» Source material
__________

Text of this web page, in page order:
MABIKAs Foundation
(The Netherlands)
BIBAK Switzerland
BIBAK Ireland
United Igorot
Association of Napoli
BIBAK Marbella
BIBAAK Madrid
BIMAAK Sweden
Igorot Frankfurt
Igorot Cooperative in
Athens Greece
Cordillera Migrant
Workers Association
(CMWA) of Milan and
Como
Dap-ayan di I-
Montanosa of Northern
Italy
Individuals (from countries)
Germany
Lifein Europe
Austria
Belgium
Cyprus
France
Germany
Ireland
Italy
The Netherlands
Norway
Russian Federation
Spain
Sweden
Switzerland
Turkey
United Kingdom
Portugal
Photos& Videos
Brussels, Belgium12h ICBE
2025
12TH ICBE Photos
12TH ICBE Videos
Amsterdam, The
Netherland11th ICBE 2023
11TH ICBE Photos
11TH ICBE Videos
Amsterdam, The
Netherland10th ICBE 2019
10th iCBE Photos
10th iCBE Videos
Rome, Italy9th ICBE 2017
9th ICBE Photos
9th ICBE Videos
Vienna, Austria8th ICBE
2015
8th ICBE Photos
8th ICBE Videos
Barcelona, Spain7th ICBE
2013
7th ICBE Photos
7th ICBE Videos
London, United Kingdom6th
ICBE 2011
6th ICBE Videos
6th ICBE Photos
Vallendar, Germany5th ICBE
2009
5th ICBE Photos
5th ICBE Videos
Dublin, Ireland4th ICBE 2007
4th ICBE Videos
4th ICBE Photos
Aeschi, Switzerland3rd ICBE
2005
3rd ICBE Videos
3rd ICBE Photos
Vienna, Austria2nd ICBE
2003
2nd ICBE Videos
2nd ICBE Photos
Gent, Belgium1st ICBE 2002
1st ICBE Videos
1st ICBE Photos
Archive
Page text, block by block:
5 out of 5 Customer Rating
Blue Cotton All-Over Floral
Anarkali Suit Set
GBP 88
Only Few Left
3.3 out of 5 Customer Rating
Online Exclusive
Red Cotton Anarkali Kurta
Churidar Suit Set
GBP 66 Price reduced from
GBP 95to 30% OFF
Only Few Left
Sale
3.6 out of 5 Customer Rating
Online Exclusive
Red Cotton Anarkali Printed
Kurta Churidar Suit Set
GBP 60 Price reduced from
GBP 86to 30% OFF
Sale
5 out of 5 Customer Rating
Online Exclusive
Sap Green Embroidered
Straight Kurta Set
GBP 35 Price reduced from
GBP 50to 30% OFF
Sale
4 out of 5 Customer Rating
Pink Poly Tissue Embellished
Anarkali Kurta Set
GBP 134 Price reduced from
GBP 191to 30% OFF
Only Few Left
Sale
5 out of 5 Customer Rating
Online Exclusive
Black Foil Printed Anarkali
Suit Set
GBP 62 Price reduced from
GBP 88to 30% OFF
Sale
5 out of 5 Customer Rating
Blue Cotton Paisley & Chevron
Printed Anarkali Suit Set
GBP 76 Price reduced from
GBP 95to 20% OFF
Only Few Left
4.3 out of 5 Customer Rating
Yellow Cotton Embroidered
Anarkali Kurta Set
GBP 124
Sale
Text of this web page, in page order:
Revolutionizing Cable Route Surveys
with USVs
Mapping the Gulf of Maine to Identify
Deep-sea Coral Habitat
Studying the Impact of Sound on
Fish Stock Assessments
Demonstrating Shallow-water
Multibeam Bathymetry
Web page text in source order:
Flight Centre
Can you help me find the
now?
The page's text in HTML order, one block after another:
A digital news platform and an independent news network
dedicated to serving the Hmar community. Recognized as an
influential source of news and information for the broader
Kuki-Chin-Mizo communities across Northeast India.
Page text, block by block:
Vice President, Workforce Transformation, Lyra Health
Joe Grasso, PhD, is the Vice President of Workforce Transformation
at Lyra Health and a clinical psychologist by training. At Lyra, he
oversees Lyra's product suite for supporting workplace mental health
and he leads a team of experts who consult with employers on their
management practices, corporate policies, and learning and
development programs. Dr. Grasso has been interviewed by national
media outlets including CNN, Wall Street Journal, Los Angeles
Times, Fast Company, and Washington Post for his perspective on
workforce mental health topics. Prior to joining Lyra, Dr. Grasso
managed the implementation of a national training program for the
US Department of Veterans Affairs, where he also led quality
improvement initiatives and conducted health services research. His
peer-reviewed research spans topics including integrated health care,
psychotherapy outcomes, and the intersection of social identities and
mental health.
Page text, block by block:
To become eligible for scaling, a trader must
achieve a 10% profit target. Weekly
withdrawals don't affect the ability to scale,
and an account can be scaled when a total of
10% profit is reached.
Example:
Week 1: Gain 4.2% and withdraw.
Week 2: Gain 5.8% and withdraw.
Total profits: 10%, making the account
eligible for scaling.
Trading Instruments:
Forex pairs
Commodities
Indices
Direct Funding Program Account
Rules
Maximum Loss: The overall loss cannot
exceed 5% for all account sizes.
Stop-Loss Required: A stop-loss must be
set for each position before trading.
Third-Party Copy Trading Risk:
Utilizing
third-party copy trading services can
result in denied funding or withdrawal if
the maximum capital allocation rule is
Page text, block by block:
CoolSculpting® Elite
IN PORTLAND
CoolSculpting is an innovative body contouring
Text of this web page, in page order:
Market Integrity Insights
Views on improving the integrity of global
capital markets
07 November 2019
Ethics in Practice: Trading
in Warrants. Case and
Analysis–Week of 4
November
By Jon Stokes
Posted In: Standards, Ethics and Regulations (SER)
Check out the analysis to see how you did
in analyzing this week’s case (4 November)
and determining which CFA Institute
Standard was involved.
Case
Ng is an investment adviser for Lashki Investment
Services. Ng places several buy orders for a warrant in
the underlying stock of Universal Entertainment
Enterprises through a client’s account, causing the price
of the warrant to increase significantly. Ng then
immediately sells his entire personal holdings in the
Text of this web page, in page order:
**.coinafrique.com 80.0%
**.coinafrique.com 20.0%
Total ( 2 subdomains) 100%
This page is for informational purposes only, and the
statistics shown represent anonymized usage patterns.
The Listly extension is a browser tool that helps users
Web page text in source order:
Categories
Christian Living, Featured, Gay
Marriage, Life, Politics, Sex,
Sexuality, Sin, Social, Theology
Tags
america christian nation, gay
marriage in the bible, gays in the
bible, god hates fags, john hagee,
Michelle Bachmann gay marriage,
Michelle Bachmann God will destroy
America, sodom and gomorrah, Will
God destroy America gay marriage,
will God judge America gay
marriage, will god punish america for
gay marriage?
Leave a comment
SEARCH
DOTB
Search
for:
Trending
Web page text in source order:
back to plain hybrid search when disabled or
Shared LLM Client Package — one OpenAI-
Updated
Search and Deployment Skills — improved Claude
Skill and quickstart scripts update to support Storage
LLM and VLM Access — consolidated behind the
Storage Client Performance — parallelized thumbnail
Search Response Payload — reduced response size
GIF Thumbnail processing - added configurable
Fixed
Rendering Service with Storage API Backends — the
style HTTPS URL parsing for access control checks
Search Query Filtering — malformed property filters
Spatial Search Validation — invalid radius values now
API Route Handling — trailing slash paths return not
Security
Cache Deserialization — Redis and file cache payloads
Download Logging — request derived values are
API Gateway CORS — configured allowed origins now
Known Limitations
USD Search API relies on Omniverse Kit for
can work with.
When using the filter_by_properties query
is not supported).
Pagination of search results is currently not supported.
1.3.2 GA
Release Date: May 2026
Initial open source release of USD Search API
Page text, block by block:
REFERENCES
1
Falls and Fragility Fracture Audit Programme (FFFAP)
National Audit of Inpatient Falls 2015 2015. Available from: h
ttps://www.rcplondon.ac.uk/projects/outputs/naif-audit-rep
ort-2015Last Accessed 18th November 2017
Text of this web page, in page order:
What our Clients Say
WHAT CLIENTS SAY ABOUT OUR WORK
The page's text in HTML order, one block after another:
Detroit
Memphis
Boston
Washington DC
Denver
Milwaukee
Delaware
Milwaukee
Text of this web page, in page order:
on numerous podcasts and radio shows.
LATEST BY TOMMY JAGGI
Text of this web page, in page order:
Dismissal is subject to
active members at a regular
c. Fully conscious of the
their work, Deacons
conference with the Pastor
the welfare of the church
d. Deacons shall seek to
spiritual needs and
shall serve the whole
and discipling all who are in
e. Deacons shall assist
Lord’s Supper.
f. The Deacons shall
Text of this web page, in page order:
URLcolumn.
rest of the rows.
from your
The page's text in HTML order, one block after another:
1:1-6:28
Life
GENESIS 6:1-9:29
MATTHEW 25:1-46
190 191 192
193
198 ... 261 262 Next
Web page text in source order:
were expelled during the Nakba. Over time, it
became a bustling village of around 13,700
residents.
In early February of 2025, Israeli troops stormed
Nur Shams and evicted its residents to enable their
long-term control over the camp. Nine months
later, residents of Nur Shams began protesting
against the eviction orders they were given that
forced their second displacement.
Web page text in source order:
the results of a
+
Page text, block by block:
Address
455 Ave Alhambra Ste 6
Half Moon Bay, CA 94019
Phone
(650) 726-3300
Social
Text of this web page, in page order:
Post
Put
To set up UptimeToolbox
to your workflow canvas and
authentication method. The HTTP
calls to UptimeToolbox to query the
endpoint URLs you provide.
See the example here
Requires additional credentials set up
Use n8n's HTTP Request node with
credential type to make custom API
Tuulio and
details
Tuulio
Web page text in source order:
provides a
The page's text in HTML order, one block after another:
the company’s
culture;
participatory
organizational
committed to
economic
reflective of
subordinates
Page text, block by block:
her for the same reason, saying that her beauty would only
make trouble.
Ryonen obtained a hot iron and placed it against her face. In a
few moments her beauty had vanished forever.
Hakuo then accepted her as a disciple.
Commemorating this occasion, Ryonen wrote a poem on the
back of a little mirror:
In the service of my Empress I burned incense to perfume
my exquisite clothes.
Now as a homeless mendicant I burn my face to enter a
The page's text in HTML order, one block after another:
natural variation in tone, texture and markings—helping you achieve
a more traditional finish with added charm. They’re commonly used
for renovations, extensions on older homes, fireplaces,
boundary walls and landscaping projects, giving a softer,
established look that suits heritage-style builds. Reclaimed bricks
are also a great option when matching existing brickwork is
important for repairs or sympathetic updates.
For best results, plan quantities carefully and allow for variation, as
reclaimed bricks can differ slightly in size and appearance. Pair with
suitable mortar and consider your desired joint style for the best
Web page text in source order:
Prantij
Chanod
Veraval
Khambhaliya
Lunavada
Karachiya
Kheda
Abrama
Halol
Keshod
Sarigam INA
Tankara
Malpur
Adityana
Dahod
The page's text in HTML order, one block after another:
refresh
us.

__________

» Goal of the exercise
In the listing, return each line containing the string "BIBAK".

» Output for this exercise
BIBAK Switzerland
BIBAK Ireland
BIBAK Marbella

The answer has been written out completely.